MELROSE PARK, IL. The $90-million investment Navistar has made to integrate its vehicle development and testing functions last fall into a single location here close by its Lisle, IL headquarters campus in suburban Chicago is already having a positive impact, according to company executives.

Consolidating engineering activities around vehicle development and testing at Navistar’s historic (nearly 75,000 engines for B-24 Liberator bombers were built here in WWII) and sprawling (2-million sq ft currently) engine plant helps enable “a new focus on excellence in manufacturing,” stated Navistar CEO Troy Clarke.

The result will be higher-quality trucks and engines coming to market that should increase the OEM’s market share. Clarke noted that Navistar’s current 14.5% share of Class 8 is less than half what it was before the company chose to not pursue SCR technology for its heavy-duty engines.

With higher-quality products — including its own SCR-equipped MaxxForce 13L engine as well as the Cummins ISX 15L now reaching the market, Clarke expects International’s Class 8 market share will climb to as high as 18% by the close of the OEM’s fiscal year this fall.

“We’ve taken decisive actions [to move ahead] on a broad front to gain adjustments in our cost structure,” Clarke told Fleet Owner. “Along with moving to SCR for MaxxForce and the ISX launch, we’ve reduced costs significantly through better management of all the processes. For us, it has to be about excellence in everything from engineering to purchasing to manufacturing.

“What we are doing,” he added, “is building off a new [leaner] foundation and so now we can start to begin to gain back market share.”

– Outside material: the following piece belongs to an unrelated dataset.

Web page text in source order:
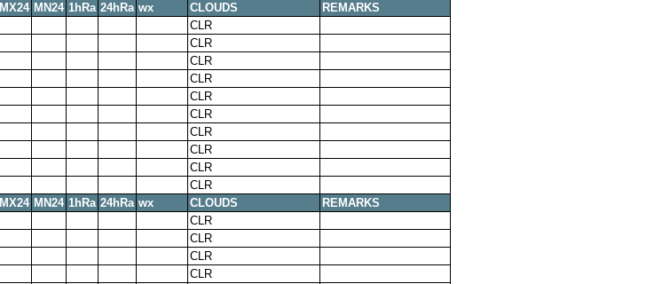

Steve Nash, director of operations for Navistar’s Test Center in Melrose Park, oversees testing and validation for all Navistar North American products. Since joining the OEM last year, he’s “led the creation of one of the few test centers in the commercial vehicle industry that can accommodate a full-size tractor or bus.”

Nash was responsible for the project’s $90-million budget, managing the migration of existing Navistar test capabilities (primarily from Ft. Wayne, IN) “and building on those capabilities to strengthen product quality.”

“The centralized capabilities here enabled the ProStar Plus tractor powered by the Cummins ISX 15 in the record time of five months. And the ProStar Plus with our MaxxForce 13 SCR-equipped engine was delivered in April — ahead of schedule.”

According to Nash, vehicle development and testing has been greatly enhanced by via the new integrated facilities model.

“We integrated the functions of our Fort Wayne [iN] Tech Center here, although we are maintaining the test track there. We also consolidated secondary development/testing operations here,” he explained

“The result is we can handle prototype building and testing as well as field-testing operations here in one facility,” Nash added, “ and it is a short drive from the main campus” facilitating face-to-face consultation among engineers and others in the company.

Nash said the Melrose Park operation now includes 56 prototype “build bays” with 50 build engineers, machinists and mechanics on staff as well as a 650,000-sq.-ft. test facility with 300 test engineers, technicians and operators on staff. In addition, field-testing operations involve facilities in Denver and central Ohio.

He noted that the consolidation and the advanced facilities here enable the OEM “to better focus on key customer concerns: reliability/quality/uptime; the driver experience; initial design and visual impact; and of course, fuel efficiency.”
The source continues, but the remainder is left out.